# Bootstrap and Jackknife comparison

In this notebook we compare the bootstrap to the jackknife. Bootstrap resampling is superior to jackknifing, but the jackknife is deterministic, which may be helpful, and it can exactly remove biases of order 1/N from an estimator (the bootstrap removes biases of higher orders, too, but it does not remove the lowest order exactly).

In [1]:
from resample.jackknife import variance as j_var, resample as j_resample, bias as j_bias
from resample.bootstrap import resample as b_resample
import numpy as np
from scipy import stats

In [2]:
rng = np.random.default_rng(1)
data = rng.normal(size=20)


# get mean and std deviation
def fn(d):
    return np.mean(d), np.var(d, ddof=0) # we return the biased variance


# compute bias with the bootstrap
def b_bias(fn, sample):
    theta = fn(sample)
    b_rep = [fn(s) for s in b_resample(sample, random_state=rng)]
    return np.mean(b_rep, axis=0) - theta


# compute variance with bootstrap
def b_var(fn, sample):
    b_rep = [fn(s) for s in b_resample(sample, random_state=rng)]
    return np.var(b_rep, axis=0)

# exact bias for biased standard deviation
# - we computed: s = 1/N * sum(x ** 2 - np.mean(x) ** 2)
# - correct is:  N/(N-1) * s
# - bias is: (1 - N/(N-1)) * s = (N - 1 - N) / (N - 1) * s = - 1 / (N - 1) * s


print("theta               ", np.round(fn(data), 3))
print("std.dev. (jackknife)", np.round(j_var(fn, data) ** 0.5, 3))
print("std.dev. (bootstrap)", np.round(b_var(fn, data) ** 0.5, 3))
print("bias (jackknife)    ", np.round(j_bias(fn, data), 3))
print("bias (bootstrap)    ", np.round(b_bias(fn, data), 3))
print("bias (exact)        ", np.round((0, -1 / (len(data) - 1) * fn(data)[1]), 3))
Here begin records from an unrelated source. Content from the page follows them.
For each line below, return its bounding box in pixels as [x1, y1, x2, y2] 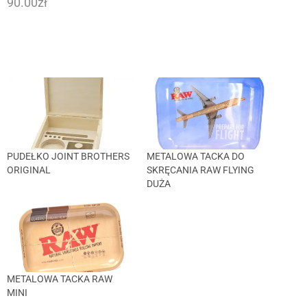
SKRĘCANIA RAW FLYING [147, 164, 254, 176]
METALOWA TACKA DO [147, 151, 245, 162]
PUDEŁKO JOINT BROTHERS [7, 151, 130, 162]
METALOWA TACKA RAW [7, 273, 112, 284]
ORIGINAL [7, 164, 51, 176]
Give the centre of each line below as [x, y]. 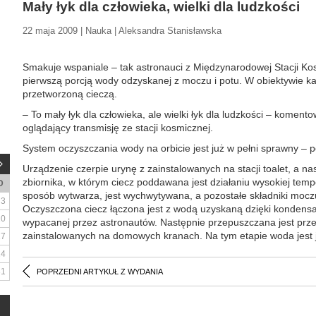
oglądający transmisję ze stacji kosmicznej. [118, 128]
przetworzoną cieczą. [70, 94]
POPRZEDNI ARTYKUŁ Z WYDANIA [100, 272]
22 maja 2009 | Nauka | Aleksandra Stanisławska [122, 31]
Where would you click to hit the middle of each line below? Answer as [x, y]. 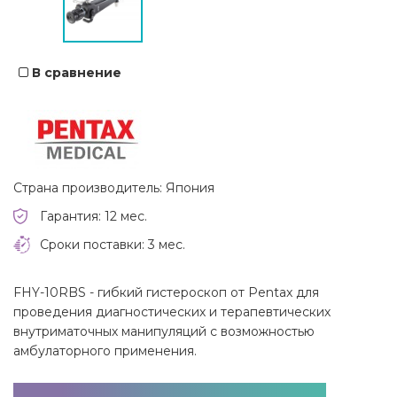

theta                [0.037 0.333]
std.dev. (jackknife) [0.132 0.098]
std.dev. (bootstrap) [0.126 0.089]
bias (jackknife)     [-0.    -0.018]
bias (bootstrap)     [ 0.    -0.016]
bias (exact)         [ 0.    -0.018]


The standard deviations for the estimates computed by bootstrap and jackknife differ by about 10 %. This difference shrinks for larger data sets.

Both resampling methods find no bias for the mean, and a small bias for the (not bias-corrected) variance. The jackknife is getting closer, since the bias for sufficiently large N is dominated by the O(1/N) order that the jackknife removes exactly.